The founder of William Penn shares the ups and downs of his premium stationery business in the digital age—and why it is here to stay in spite of the pandemic

Nikhil Ranjan, the founder of William Penn.
Nikhil Ranjan, the founder of William Penn. (Priya Kuriyan)

You may remember the scene from the 2009 movie 3 Idiots. Viru Sahastrabuddhe, the tyrannical head of the Imperial College of Engineering (played by Boman Irani), is busy haranguing a new batch of students with a pep talk. At one point, he brandishes a pen from his pocket and proceeds to brag about its unique qualities. Millions of dollars had been spent to create its special design, he tells his attentive audience, in his inimitable lisp. It is the only pen in the world that can write in space, under zero gravity. But the dramatic impact of the moment is deflated by Ranchoddas Shamaldas Chanchad (Aamir Khan), who pipes up with a question. Why did astronauts not consider writing with a pencil? he asks—they could have saved everyone a lot of money! Amid much tittering, Sahastrabuddhe beats a hasty retreat, fumbling for an answer.

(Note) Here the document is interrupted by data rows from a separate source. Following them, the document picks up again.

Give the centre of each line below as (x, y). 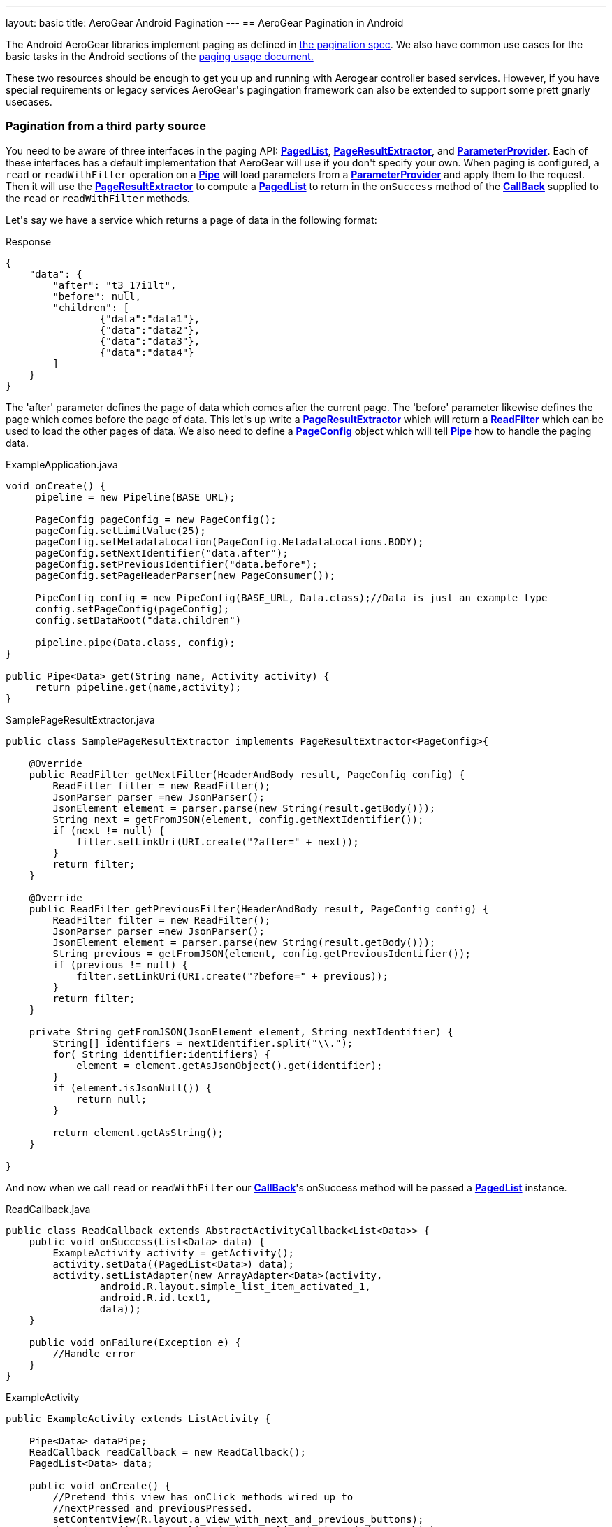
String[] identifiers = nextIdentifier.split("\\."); (203, 1043)
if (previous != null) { (121, 965)
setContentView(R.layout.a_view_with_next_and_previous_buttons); (238, 1519)
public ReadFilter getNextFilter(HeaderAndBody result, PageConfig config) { (247, 774)
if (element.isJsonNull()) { (132, 1088)
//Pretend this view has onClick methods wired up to (203, 1497)
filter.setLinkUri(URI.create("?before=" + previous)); (232, 976)
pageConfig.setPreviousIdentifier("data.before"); (176, 564)
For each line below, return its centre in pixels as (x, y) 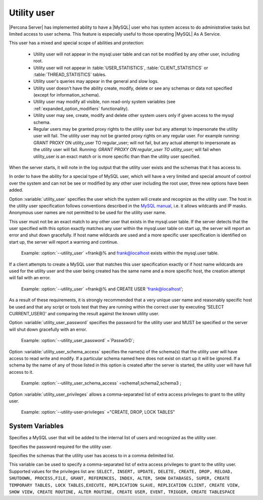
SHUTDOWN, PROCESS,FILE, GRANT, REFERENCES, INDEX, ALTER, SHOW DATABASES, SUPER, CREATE (119, 478)
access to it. (21, 372)
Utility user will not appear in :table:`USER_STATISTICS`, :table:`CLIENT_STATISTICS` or (121, 68)
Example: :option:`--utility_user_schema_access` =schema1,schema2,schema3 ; (101, 383)
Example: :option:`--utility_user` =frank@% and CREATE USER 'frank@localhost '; (102, 289)
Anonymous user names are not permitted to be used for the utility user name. (88, 212)
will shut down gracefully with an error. (48, 329)
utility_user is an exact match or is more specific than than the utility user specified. (117, 156)
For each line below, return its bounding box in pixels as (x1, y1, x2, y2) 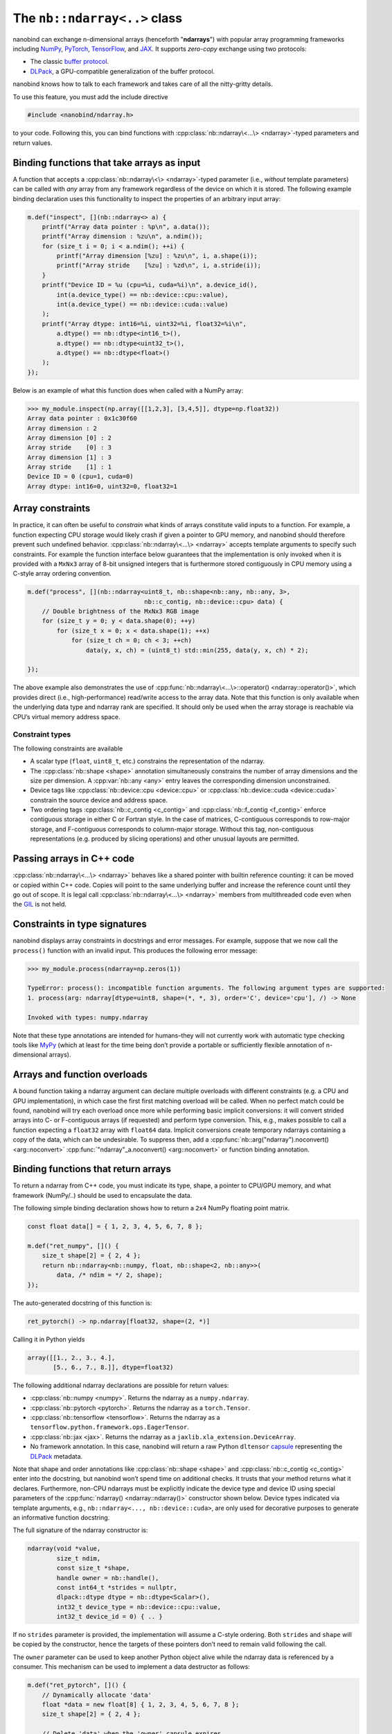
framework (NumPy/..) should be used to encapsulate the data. (12, 1191, 193, 1199)
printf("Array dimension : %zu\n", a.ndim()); (42, 232, 204, 241)
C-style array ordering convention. (12, 569, 112, 578)
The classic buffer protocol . (30, 58, 109, 66)
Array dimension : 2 (27, 424, 97, 432)
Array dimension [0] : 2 (27, 433, 112, 442)
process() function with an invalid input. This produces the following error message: (12, 946, 258, 954)
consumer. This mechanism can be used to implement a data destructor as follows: (12, 1663, 251, 1671)
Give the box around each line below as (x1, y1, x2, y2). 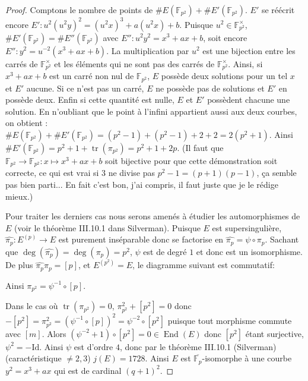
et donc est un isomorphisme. (196, 245, 303, 257)
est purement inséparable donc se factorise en (58, 233, 224, 245)
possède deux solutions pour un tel (161, 70, 288, 82)
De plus (5, 259, 33, 271)
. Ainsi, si (228, 57, 263, 70)
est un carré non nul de (49, 70, 134, 82)
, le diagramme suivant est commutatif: (132, 259, 275, 271)
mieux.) (5, 190, 33, 202)
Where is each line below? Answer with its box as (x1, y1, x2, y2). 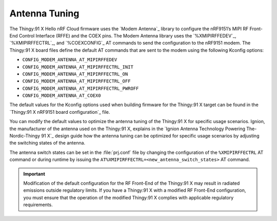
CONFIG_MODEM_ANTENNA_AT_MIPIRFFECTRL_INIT (22, 64, 133, 70)
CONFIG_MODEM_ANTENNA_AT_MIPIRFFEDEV (22, 57, 117, 63)
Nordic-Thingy (9, 133, 41, 139)
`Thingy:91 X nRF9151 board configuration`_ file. (9, 109, 110, 115)
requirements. (23, 202, 53, 208)
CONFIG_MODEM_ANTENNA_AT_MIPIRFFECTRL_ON (22, 71, 128, 77)
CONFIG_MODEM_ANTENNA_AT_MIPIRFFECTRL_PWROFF (22, 85, 139, 91)
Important (23, 171, 46, 177)
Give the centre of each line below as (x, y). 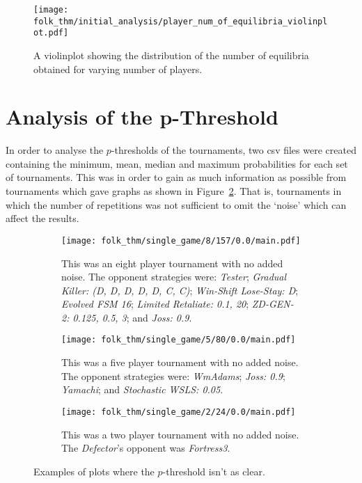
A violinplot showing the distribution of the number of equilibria (171, 55)
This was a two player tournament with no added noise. (180, 434)
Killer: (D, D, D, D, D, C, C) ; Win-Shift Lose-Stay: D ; (180, 290)
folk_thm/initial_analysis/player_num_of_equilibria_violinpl (181, 21)
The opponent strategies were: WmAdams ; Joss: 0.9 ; (173, 375)
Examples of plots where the (94, 471)
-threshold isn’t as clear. (214, 471)
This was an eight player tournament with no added (172, 263)
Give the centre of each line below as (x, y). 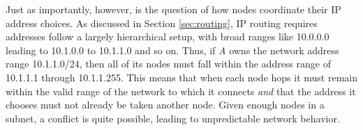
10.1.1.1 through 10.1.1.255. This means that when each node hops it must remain (181, 77)
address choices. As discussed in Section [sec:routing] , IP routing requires (162, 23)
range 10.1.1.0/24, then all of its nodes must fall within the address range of (169, 64)
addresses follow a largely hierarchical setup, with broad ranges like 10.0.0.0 (168, 36)
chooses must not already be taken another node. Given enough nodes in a (165, 105)
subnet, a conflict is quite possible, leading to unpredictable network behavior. (173, 118)
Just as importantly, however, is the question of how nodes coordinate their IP (173, 9)
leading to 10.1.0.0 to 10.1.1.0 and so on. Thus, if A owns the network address (172, 50)
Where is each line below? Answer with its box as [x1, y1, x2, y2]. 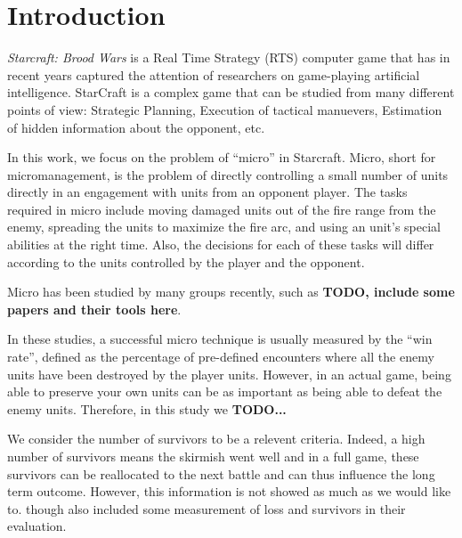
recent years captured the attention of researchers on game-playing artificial [7, 65, 420, 84]
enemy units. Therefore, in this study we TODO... [7, 399, 287, 418]
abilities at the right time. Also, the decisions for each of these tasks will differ [7, 235, 434, 254]
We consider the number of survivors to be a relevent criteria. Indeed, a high [7, 429, 426, 448]
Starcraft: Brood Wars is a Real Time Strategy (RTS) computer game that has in [7, 48, 450, 67]
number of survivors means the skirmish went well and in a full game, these [7, 447, 419, 465]
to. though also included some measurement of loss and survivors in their [7, 499, 406, 518]
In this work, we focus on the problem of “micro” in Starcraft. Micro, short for [7, 148, 436, 167]
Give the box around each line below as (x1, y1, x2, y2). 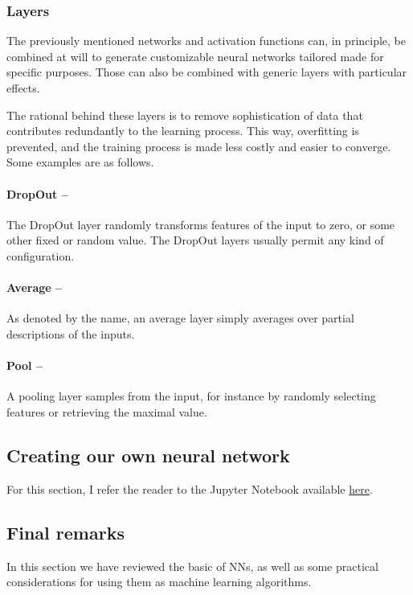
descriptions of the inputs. (6, 325, 135, 342)
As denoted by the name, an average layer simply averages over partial (6, 310, 354, 326)
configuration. (6, 247, 75, 264)
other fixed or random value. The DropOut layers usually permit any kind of (6, 232, 384, 248)
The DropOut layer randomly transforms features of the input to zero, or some (6, 215, 395, 232)
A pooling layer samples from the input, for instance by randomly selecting (6, 388, 376, 404)
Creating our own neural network (6, 442, 290, 467)
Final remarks (6, 519, 125, 544)
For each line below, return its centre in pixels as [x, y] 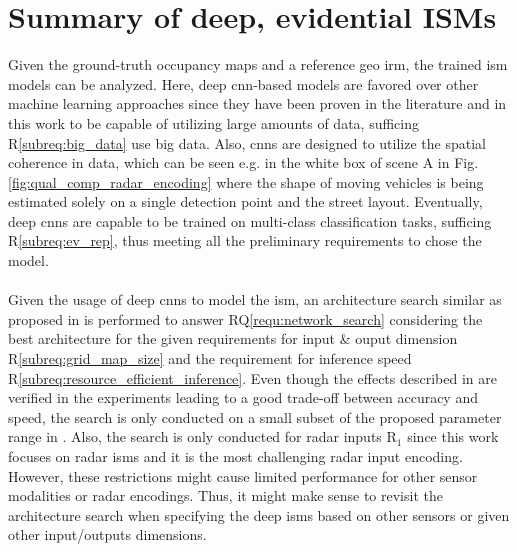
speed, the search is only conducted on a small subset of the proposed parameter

Nikhil Ranjan, founder and managing director of the premium stationery company William Penn, who is telling me this anecdote, supplies the answer to why they couldn’t have used a pencil. “Most pencils have graphite, which can cause havoc inside a space shuttle,” he says, sitting in his headquarters on a quiet street in Koramangala in Bengaluru. “That’s why the Fisher space pen was created in the 1950s as an anti-gravity device to write with in space.”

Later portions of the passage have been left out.